La hipoxia es importante en heridas agudas y crónicas, traumáticas, isquemicas, quemaduras e insuficiencia vascular, úlceras isquémicas y pie diabético (Shah, 2011). Los primeros estadios de la reparación tisular suelen ser hipóxicas. Esto debido a la alteración de la vasculatura y la llegada de células inflamatorias en el sitio de la lesión. Esto favorece la liberación de factores de crecimiento estimulantes de la proliferación como: TGF β1, PDGF, FGF, EGF y VEGF. Células como los fibroblastos son reclutados con el fin de resintetizar la matriz extracelular.

Las células epiteliales también son reclutadas para iniciar la angiogénesis. La concentración de oxígeno es fundamental para una buena cicatrización de heridas. Ya que participa en la reacción de hidroxilación de prolina y lisina, y en la formación y estabilización de colágeno maduro. También estimula la síntesis de fibroblastos. La hipoxia aumenta el riesgo de infección en las heridas, ya que el oxígeno es necesario en la producción de especies reactivas de oxígeno, las cuales son utilizadas por los leucocitos en la destrucción de bacterias. Además, las citoquinas inflamatorias presentes en la zona de lesión, impiden la migración de queratinocitos y fibroblastos, lo que aumenta el tiempo de cicatrización.

Hipoxia cerebral

La hipoxia cerebral es producida por situaciones de isquemia ya sea por trauma, ACV, isquemias cerebrales y también produce secuelas importantes como parálisis cerebral, síndrome postconcusional y estrés postraumáticos. Todas ellas consecuencia de hipoxia aguda. Misma que luego es mantenida en el tiempo a nivel del sistema nervioso periférico al transformarse en hipoxia crónica. Además de estar alterada la función mitocondrial neuronal en el tejido nervioso dañado (Harch, 2017; Snyder, 2017).

Si bien todos los tejidos corporales sufren consecuencias de la hipoxia, uno de los más dañados es el tejido cerebral, debido a que sus reservas energéticas son bajas. No pueden alcanzarse los requerimientos necesarios para mantener la funcionalidad celular, a través de la glucólisis anaeróbica. Tampoco puede aumentar el número de capilares por unidad de volumen como lo hace el tejido muscular. Y, además, las neuronas no tienen la capacidad de recuperarse o regenerarse luego de un episodio de hipoxia.

La glucosa es el único sustrato utilizado normalmente en el tejido nervioso. En situaciones de normoxia, la glucosa es usada como fuente de energía mediante la vía glucolítica, en la que a partir de una molécula de glucosa se obtiene piruvato, NADH y ATP. El piruvato será decarboxilado a acetilCoa y la coenzima NADH cederá un electrón al complejo I o NADH deshidrogenasa, oxidándose a NAD+.

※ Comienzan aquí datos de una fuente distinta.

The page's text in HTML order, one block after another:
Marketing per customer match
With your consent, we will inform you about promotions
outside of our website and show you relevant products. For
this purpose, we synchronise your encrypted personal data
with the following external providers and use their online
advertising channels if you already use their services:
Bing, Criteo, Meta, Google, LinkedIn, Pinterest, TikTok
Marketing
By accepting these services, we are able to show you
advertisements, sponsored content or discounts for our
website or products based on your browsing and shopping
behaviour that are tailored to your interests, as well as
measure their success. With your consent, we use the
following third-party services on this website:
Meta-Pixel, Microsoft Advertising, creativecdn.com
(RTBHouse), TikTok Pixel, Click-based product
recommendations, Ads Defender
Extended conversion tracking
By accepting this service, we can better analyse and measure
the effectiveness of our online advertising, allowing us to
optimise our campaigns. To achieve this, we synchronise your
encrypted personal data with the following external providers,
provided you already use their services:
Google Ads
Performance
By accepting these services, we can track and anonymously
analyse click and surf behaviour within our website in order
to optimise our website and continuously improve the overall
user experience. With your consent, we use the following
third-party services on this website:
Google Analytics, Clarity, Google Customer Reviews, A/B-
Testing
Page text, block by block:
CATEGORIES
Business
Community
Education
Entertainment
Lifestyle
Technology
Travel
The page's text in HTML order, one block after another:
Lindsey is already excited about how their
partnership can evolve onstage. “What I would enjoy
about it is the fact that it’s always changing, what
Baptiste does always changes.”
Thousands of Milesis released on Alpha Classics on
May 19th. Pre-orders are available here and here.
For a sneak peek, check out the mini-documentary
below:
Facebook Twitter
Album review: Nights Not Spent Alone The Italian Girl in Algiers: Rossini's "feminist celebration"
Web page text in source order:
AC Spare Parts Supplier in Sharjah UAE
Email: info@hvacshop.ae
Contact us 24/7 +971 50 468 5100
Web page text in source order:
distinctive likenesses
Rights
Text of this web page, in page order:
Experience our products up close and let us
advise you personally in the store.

Las enzimas pertenecientes a la vía glucolítica no son dependientes de oxígeno, sino de NAD+ por lo que, si no hay oxígeno disponible para actuar como aceptor final de la cadena de transporte de electrones, las moléculas de NADH no podrán oxidarse a NAD+ y no habrá coenzimas disponibles para las reacciones enzimáticas.

Metabolismo de hipoxia vía factor inducible por hipoxia (hif-1)

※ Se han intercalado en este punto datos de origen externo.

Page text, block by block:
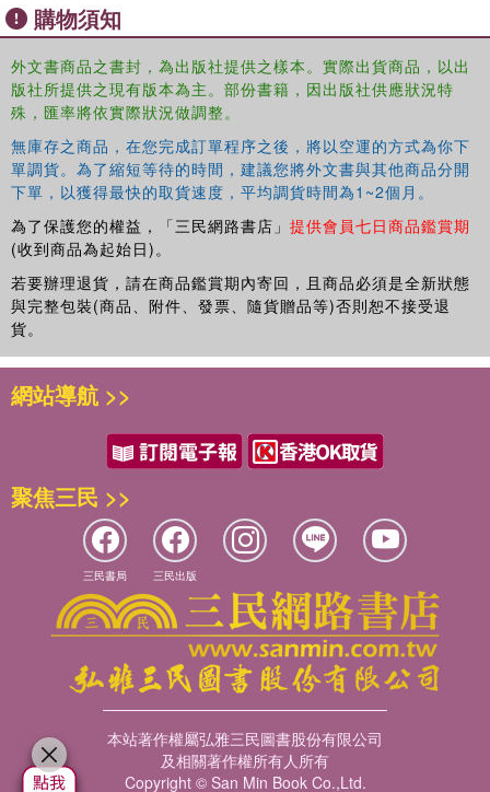
This book highlights that the preferences of the poor
the rich, but income is also very likely to represent only
one factor affecting them. The essays consider other
relevant factors affecting preferences for environmental
quality. What clearly emerges is that the distribution of
costs and benefits of environmental policies is the key for
their successful implementation, and that further research
is needed to both address the distributional effects
themselves and the strategies to mitigate them.
購物須知
外文書商品之書封，為出版社提供之樣本。實際出貨商品，以出
版社所提供之現有版本為主。部份書籍，因出版社供應狀況特
殊，匯率將依實際狀況做調整。
無庫存之商品，在您完成訂單程序之後，將以空運的方式為你下
單調貨。為了縮短等待的時間，建議您將外文書與其他商品分開
下單，以獲得最快的取貨速度，平均調貨時間為1~2個月。
為了保護您的權益，「三民網路書店」 提供會員七日商品鑑賞期
(收到商品為起始日)。
若要辦理退貨，請在商品鑑賞期內寄回，且商品必須是全新狀態
與完整包裝(商品、附件、發票、隨貨贈品等)否則恕不接受退
貨。
網站導航 >>
聚焦三民 >>
三民書局 三民出版
本站著作權屬弘雅三民圖書股份有限公司
及相關著作權所有人所有
Copyright © San Min Book Co.,Ltd.
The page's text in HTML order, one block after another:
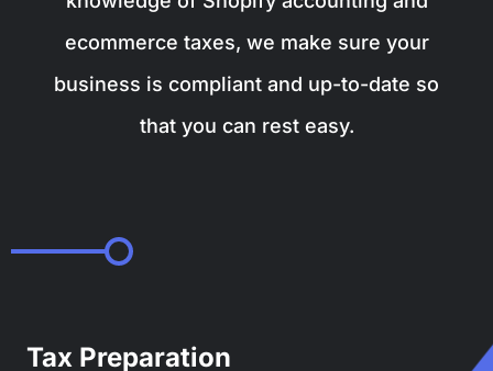
ecommerce taxes, we make sure your
business is compliant and up-to-date so
that you can rest easy.
Tax Preparation
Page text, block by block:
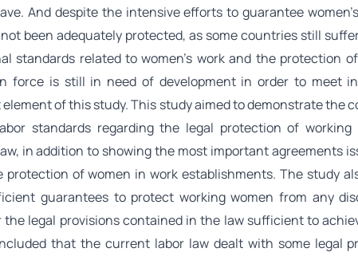
And despite the intensive efforts to guarantee
been adequately protected, as some countries still
standards related to women's work and the protection
force is still in need of development in order to meet
of this study. This study aimed to demonstrate the
standards regarding the legal protection of working
in addition to showing the most important agreements
of women in work establishments. The study
guarantees to protect working women from any
legal provisions contained in the law sufficient to
that the current labor law dealt with some legal
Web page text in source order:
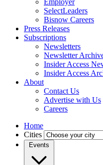
Employer
SelectLeaders
Bisnow Careers
Press Releases
Subscriptions
Newsletters
Newsletter
Insider Access
Insider Access
About
Contact Us
Advertise with Us
Careers
Home
Cities
Events
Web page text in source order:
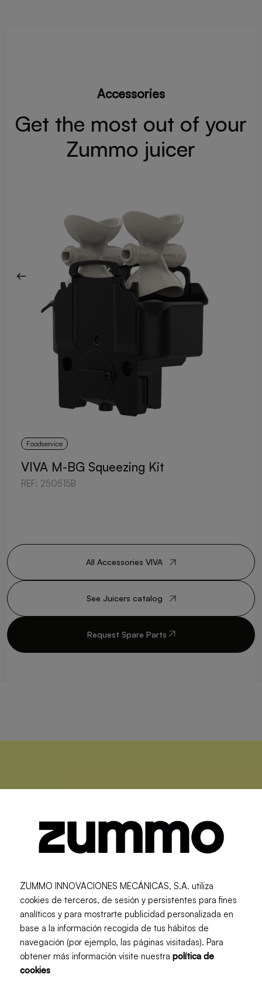
Accessories
Get the most out of your
Zummo juicer
Foodservice
VIVA M-BG Squeezing Kit
REF: 250515B
All Accessories VIVA
See Juicers catalog
Request Spare Parts
ZUMMO INNOVACIONES MECÁNICAS, S.A. utiliza
cookies de terceros, de sesión y persistentes para fines
analíticos y para mostrarte publicidad personalizada en
base a la información recogida de tus hábitos de
navegación (por ejemplo, las páginas visitadas). Para
obtener más información visite nuestra política de
cookies
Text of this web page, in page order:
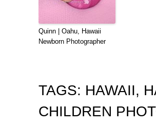
Quinn | Oahu, Hawaii
Newborn Photographer
TAGS: HAWAII,
CHILDREN
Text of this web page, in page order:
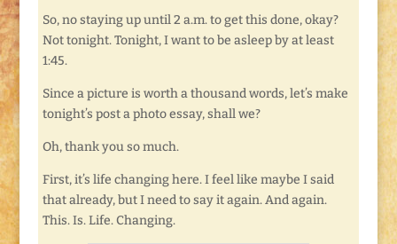
So, no staying up until 2 a.m. to get this done, okay?
Not tonight. Tonight, I want to be asleep by at least
1:45.
Since a picture is worth a thousand words, let’s make
tonight’s post a photo essay, shall we?
Oh, thank you so much.
First, it’s life changing here. I feel like maybe I said
that already, but I need to say it again. And again.
This. Is. Life. Changing.
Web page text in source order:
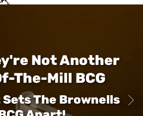
Not Another
The-Mill BCG
Sets The Brownells
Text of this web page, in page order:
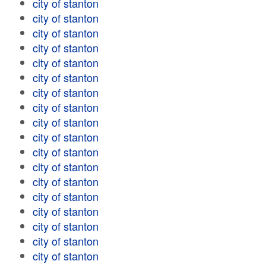
city of stanton
city of stanton
city of stanton
city of stanton
city of stanton
city of stanton
city of stanton
city of stanton
city of stanton
city of stanton
city of stanton
city of stanton
city of stanton
city of stanton
city of stanton
city of stanton
city of stanton
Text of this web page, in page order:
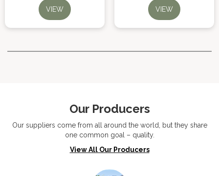
VIEW VIEW
Our Producers
Our suppliers come from all around the world, but they share
one common goal – quality.
View All Our Producers
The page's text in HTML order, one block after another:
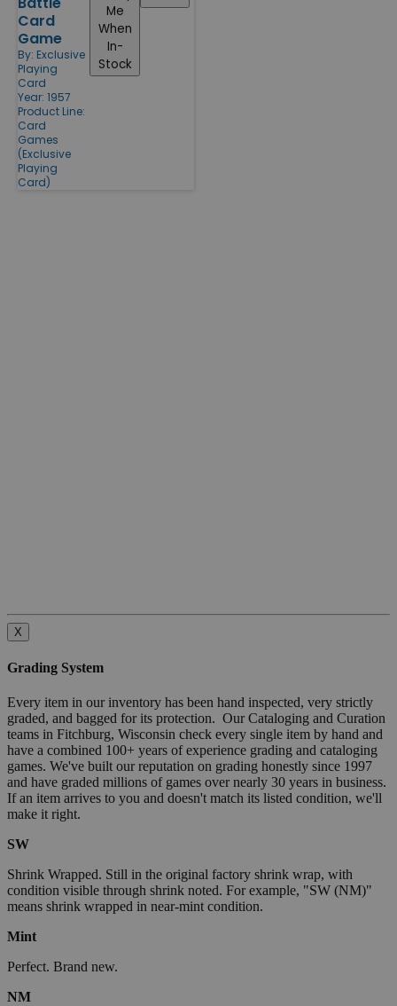
Card
Game
By: Exclusive
Playing
Card
Year: 1957
Product Line:
Card
Games
(Exclusive
Playing
Card)
Me
When
In-
Stock
X
Grading System
Every item in our inventory has been hand inspected, very strictly
graded, and bagged for its protection. Our Cataloging and Curation
teams in Fitchburg, Wisconsin check every single item by hand and
have a combined 100+ years of experience grading and cataloging
games. We've built our reputation on grading honestly since 1997
and have graded millions of games over nearly 30 years in business.
If an item arrives to you and doesn't match its listed condition, we'll
make it right.
SW
Shrink Wrapped. Still in the original factory shrink wrap, with
condition visible through shrink noted. For example, "SW (NM)"
means shrink wrapped in near-mint condition.
Mint
Perfect. Brand new.
NM

El factor inducible por hipoxia (HIF-1) es un heterodímero compuesto por dos subunidades: alfa y beta. Su expresión es constitutiva, pero la subunidad alfa es regulada por oxígeno. En condiciones de oxígeno suficiente, HIF-1 se encuentra inactivo por acción de unas proteínas denominadas proteínas prolil-hidroxilasas (PHD).

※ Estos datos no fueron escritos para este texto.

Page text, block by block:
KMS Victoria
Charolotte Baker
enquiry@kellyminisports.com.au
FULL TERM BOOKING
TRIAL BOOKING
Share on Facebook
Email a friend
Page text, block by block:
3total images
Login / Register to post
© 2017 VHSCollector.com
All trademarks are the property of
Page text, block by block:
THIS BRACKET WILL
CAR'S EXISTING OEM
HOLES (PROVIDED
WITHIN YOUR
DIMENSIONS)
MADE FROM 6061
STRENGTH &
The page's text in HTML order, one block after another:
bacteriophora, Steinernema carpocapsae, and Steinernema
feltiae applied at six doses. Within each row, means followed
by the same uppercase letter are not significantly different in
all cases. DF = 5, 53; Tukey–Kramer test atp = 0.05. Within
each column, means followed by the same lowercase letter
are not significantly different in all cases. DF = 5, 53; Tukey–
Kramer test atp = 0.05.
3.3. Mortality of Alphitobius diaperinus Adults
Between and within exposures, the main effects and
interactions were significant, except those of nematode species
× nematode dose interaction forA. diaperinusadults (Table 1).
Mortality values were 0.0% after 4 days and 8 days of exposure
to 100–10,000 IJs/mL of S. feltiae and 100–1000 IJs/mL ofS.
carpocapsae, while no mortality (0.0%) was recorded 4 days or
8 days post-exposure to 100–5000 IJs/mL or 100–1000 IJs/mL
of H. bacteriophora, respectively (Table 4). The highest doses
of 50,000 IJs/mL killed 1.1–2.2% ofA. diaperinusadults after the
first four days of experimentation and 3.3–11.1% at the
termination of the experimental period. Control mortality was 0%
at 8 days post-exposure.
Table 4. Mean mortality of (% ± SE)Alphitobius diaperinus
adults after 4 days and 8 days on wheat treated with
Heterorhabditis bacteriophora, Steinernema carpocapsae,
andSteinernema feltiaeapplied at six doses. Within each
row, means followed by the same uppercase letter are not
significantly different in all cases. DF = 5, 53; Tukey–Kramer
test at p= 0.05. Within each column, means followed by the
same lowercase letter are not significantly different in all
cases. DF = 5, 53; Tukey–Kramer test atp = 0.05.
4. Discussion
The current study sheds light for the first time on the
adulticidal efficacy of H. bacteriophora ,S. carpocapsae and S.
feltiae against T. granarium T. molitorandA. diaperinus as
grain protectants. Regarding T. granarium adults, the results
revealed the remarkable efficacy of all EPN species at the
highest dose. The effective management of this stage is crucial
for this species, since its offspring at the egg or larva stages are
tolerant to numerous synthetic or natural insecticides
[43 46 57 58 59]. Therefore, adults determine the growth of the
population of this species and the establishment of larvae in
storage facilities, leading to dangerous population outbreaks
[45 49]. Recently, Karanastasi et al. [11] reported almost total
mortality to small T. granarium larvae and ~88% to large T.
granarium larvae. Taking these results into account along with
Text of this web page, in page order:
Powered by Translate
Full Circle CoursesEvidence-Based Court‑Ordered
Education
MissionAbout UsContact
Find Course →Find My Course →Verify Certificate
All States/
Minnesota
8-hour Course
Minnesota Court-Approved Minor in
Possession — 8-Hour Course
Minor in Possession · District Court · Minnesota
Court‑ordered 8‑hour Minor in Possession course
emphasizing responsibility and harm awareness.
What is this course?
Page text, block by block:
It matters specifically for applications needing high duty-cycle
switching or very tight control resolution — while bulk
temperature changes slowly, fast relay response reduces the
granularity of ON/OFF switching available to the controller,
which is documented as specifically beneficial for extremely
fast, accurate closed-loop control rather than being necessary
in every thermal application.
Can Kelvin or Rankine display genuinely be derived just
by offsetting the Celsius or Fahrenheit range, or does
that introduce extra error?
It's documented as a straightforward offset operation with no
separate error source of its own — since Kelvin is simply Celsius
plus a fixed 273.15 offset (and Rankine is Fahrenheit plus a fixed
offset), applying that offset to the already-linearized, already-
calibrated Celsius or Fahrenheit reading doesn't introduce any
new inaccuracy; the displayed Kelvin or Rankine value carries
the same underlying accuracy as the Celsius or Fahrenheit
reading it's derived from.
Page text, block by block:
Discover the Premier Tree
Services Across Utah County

En las situaciones de hipoxia, la concentración de oxígeno es insuficiente y el HIF-1 no es degradado, así puede translocarse al núcleo y estimular la expresión de diferentes genes. Una de sus acciones consiste en modificar el perfil metabólico. Para esto, una vez unido al ADN, induce la expresión de genes glucolíticos, estimulando la producción de transportadores de glucosa y de enzimas de la vía glucolítica.